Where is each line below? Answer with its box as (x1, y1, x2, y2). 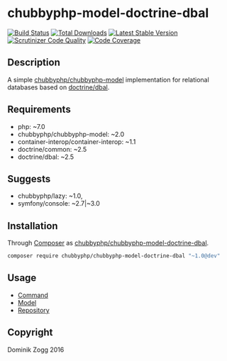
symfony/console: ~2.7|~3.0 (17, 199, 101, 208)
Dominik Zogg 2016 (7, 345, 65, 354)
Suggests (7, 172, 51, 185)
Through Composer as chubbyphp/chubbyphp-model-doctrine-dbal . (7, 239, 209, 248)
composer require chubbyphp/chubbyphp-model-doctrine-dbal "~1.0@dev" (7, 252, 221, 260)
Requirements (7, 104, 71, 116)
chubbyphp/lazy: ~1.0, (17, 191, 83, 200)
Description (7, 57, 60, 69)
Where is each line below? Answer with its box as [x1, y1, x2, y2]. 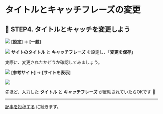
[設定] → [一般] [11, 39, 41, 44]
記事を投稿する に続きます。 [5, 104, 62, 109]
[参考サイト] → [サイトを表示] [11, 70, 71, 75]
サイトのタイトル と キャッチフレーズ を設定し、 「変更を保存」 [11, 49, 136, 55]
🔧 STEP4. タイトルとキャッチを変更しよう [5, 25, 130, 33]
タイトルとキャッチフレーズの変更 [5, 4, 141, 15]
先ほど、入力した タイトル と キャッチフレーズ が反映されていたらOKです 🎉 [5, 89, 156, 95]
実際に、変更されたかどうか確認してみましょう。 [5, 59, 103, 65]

-----

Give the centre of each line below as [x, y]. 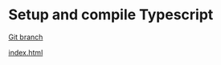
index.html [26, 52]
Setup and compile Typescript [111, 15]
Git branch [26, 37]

-----

▸ **PROBLEM DETAILS**
Using the entries above, transcribe every line from the line containing "Suggests (7, 172, 51, 185)" through the line containing "実際に、変更されたかどうか確認してみましょう。 [5, 59, 103, 65]". Do not copy pictures.

▸ **ANSWER TO THIS EXERCISE**
Suggests (7, 172, 51, 185)
Through Composer as chubbyphp/chubbyphp-model-doctrine-dbal . (7, 239, 209, 248)
composer require chubbyphp/chubbyphp-model-doctrine-dbal "~1.0@dev" (7, 252, 221, 260)
Requirements (7, 104, 71, 116)
chubbyphp/lazy: ~1.0, (17, 191, 83, 200)
Description (7, 57, 60, 69)
Where is each line below? Answer with its box as [x1, y1, x2, y2]. 
[設定] → [一般] [11, 39, 41, 44]
記事を投稿する に続きます。 [5, 104, 62, 109]
[参考サイト] → [サイトを表示] [11, 70, 71, 75]
サイトのタイトル と キャッチフレーズ を設定し、 「変更を保存」 [11, 49, 136, 55]
🔧 STEP4. タイトルとキャッチを変更しよう [5, 25, 130, 33]
タイトルとキャッチフレーズの変更 [5, 4, 141, 15]
先ほど、入力した タイトル と キャッチフレーズ が反映されていたらOKです 🎉 [5, 89, 156, 95]
実際に、変更されたかどうか確認してみましょう。 [5, 59, 103, 65]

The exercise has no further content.